◆ Your instructions ◆
Looking at the records below, please say how many lines contain the word "justo", as a bare number.

◆ Extracted entries ◆
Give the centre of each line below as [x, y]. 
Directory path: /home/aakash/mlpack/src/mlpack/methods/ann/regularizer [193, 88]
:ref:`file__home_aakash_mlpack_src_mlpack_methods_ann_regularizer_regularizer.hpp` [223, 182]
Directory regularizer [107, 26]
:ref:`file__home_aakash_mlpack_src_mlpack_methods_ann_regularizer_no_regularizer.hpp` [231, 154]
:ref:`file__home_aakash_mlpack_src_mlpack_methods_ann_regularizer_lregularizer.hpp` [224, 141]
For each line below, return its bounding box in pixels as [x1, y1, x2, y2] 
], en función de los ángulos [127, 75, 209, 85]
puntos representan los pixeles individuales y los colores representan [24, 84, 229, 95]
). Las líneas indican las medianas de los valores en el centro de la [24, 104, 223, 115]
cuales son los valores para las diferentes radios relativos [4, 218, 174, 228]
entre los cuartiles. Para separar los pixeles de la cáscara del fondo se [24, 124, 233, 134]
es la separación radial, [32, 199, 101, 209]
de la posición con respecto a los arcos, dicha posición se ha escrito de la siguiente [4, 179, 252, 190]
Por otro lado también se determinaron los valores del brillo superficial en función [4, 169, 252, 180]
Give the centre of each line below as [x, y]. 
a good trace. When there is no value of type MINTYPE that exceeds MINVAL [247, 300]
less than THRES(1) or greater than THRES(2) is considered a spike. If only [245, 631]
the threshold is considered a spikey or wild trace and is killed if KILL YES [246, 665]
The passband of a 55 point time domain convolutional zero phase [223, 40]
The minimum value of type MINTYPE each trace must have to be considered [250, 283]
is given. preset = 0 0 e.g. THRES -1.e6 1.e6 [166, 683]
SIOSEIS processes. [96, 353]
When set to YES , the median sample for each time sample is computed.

* * *

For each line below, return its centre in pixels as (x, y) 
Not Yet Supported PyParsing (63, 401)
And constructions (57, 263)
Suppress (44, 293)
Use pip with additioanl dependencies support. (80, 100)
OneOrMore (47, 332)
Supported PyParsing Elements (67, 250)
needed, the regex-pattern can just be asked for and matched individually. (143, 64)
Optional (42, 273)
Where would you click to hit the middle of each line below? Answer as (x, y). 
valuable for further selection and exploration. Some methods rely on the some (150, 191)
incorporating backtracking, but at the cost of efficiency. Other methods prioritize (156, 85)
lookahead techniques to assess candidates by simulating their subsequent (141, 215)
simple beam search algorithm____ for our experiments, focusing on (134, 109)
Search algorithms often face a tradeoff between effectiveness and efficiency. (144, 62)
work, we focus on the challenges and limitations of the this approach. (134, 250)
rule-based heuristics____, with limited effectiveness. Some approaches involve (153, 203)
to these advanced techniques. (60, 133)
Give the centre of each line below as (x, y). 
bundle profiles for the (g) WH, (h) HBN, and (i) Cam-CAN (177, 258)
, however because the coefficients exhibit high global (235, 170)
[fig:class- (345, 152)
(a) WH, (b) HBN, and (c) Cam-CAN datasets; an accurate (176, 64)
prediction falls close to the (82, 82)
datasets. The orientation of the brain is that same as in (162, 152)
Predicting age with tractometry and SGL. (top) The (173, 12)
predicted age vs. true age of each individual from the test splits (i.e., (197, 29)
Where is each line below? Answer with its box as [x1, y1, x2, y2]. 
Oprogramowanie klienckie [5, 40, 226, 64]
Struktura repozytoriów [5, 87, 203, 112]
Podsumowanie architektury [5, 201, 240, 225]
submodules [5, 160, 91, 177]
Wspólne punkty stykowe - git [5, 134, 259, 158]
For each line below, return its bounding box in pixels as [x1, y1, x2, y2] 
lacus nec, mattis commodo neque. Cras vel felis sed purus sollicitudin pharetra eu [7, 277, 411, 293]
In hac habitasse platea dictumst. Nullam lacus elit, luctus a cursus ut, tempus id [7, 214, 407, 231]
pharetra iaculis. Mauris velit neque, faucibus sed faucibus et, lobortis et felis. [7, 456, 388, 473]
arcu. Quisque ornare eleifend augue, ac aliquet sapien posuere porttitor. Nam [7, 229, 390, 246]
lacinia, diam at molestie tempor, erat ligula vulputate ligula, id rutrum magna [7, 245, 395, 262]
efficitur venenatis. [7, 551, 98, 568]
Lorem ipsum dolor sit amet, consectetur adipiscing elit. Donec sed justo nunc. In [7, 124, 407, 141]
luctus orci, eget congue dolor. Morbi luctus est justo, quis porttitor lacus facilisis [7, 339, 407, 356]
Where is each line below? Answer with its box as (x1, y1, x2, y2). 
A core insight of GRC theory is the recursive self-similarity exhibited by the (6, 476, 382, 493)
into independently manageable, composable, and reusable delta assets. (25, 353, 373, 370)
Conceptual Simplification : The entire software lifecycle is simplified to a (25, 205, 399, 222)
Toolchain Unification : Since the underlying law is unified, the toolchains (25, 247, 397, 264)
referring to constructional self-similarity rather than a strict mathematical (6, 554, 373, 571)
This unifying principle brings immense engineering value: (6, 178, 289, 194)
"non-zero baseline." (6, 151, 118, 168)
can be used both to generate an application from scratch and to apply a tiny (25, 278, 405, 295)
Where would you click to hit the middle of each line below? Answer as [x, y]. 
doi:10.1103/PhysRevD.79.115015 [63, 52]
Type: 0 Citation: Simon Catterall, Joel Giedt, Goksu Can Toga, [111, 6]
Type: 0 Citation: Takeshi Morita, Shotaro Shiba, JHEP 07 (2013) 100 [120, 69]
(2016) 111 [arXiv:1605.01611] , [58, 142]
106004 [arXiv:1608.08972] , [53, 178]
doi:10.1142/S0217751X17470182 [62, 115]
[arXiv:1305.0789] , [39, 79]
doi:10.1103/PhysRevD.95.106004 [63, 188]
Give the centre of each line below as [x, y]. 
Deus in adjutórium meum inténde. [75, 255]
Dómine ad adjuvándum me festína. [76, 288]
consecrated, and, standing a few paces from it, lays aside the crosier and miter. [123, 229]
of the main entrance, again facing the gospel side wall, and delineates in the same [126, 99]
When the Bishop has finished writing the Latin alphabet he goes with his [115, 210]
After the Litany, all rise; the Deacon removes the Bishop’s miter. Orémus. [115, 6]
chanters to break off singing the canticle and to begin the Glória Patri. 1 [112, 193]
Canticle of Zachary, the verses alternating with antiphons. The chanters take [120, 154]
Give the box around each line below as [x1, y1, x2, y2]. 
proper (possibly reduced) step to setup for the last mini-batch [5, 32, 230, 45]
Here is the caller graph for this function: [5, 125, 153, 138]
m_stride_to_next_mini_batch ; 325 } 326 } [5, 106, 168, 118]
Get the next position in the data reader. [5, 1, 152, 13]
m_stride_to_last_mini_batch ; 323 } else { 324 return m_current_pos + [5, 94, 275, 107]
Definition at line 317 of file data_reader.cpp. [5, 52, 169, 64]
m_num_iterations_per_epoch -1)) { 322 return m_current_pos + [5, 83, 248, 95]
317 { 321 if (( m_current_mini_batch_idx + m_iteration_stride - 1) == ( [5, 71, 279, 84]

◆ Finished exercise ◆
2